27 October 2017

Ancestors Fallacy

There's a cognitive mistake we make that needs a name but doesn't have one as far as I can tell. In the linked article about wolves the author starts out with an example from closer to home.

It's often assumed that because great apes knuckle-walk when on the ground, that we must have evolved from knuckle-walkers. We talk about "learning walking upright" to make the distinction clear. In fact we evolved from a common ancestor and that ancestor is likely to have been a brachiator - to have live mostly in the tree tops, like today's gibbons and (some) lemurs.

When a gibbon is on the ground it almost always walks on two legs. Using it's arms to stabilise itself. Youtube thinks this is very funny and has many videos of gibbons walking "like a human". It's not that they have "learned to walk like a human", that's just what they do on the ground. Note even the great apes adopt bipedalism when wading in water.

So there is a fallacy here. The fallacy tells us that the chimp is our closest genetic relative, so our ancestors must have been chimp-like (hiding in their somewhere is the assumption that chimps are "primitive" animals and that only humans evolve). But our ancestors were not chimp-like. Chimps, gorillas, and orangutans evolved knuckle walking, humans never did. Nor did gibbons.

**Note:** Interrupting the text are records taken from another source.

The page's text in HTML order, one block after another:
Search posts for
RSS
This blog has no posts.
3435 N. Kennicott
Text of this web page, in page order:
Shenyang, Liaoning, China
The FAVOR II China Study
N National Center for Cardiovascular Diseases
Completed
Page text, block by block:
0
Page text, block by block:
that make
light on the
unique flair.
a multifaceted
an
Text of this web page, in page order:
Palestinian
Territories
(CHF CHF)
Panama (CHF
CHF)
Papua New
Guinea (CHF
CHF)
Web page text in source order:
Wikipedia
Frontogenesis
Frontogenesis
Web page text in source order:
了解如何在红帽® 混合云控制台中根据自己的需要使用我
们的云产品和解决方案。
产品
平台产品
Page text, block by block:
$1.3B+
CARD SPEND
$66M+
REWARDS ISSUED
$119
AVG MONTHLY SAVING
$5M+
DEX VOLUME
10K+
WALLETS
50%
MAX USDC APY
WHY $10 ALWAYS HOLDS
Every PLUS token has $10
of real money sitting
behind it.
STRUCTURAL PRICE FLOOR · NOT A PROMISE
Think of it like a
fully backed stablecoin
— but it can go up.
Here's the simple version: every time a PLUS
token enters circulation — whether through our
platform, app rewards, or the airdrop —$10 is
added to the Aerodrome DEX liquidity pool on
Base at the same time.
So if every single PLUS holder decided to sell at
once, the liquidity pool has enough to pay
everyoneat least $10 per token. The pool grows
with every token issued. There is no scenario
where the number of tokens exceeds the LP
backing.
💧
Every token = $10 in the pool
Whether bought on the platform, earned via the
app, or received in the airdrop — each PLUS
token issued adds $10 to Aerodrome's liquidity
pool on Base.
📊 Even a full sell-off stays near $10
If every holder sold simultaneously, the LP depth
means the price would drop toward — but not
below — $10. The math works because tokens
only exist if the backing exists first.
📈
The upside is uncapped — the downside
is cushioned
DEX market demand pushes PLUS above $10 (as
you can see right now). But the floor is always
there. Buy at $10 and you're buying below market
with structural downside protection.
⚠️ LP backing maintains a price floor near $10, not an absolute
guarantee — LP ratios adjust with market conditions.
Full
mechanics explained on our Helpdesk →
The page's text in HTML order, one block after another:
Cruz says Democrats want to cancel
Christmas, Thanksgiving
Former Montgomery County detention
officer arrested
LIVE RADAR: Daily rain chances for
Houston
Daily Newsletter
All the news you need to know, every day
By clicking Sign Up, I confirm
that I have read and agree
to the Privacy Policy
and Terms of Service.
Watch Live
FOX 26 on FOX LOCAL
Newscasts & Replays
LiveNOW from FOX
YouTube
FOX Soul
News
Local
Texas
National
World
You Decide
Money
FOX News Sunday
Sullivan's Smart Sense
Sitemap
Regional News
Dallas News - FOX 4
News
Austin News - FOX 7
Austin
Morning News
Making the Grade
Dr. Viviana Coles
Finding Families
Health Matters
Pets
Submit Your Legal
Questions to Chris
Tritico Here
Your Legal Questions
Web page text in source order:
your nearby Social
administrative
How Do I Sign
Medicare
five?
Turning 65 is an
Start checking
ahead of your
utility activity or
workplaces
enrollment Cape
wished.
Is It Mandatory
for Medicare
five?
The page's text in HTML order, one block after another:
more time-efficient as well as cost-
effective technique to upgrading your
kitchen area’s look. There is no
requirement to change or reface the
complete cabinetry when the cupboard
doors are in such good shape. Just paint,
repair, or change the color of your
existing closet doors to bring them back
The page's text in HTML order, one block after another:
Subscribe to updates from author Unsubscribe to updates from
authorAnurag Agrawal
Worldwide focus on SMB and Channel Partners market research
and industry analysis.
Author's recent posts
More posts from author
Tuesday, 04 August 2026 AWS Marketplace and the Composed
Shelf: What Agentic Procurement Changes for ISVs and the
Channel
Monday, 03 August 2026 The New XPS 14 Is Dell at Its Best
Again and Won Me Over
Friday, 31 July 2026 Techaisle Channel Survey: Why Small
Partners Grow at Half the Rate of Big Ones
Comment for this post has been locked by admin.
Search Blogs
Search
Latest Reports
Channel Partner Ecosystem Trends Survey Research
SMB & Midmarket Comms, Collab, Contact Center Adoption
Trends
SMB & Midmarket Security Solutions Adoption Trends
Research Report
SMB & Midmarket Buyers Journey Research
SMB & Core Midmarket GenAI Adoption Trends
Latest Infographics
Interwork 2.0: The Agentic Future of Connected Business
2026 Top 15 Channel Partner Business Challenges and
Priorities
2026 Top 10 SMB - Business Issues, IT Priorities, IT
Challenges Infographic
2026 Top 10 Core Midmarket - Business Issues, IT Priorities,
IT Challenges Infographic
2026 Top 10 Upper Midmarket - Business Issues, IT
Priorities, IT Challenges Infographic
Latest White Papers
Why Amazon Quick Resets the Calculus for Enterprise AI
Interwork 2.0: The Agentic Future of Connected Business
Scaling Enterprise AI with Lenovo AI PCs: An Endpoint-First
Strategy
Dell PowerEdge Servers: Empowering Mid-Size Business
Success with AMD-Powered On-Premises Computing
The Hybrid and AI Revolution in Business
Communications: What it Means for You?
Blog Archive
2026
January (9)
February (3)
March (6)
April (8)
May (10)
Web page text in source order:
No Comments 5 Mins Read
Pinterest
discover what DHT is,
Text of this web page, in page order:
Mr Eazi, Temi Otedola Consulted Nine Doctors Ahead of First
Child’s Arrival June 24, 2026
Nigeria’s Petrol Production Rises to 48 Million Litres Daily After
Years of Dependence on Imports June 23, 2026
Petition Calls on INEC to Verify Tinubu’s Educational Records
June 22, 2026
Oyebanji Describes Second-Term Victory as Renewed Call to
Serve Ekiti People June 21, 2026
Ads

The modern view of evolution is that all organisms currently alive have been evolving for exactly the same amount of time. So just because a bacteria looks archaic, does not mean that it is archaic. Everything currently alive is modern. Evolution doesn't stop for living things.

Chimps and humans have evolved for equal lengths of time. And neither of us is more like our common ancestor than the other.

This means that there are no "primitive" tribes. Hunter-gatherers living now are not necessarily representative of pre-historic humans unless we know the conditions they live in have not changed (and given the intervention of the last ice-age this is extremely unlikely).

Yes, humans arrived in Australia as long ago as 60,000 years before the present, but they constantly changed. The evolved literally hundreds of languages for instance.

In my field of study, modern schools of Buddhism, whether Theravāda or Tibetan or Zen are often seen are representative of some previous era. This is the same fallacy. All forms of Buddhism currently being practised are modern (though not all are modernist). No amount of social conservatism can prevent changes from accumulating over dozens of generations.

I'm not sure what to call this fallacy.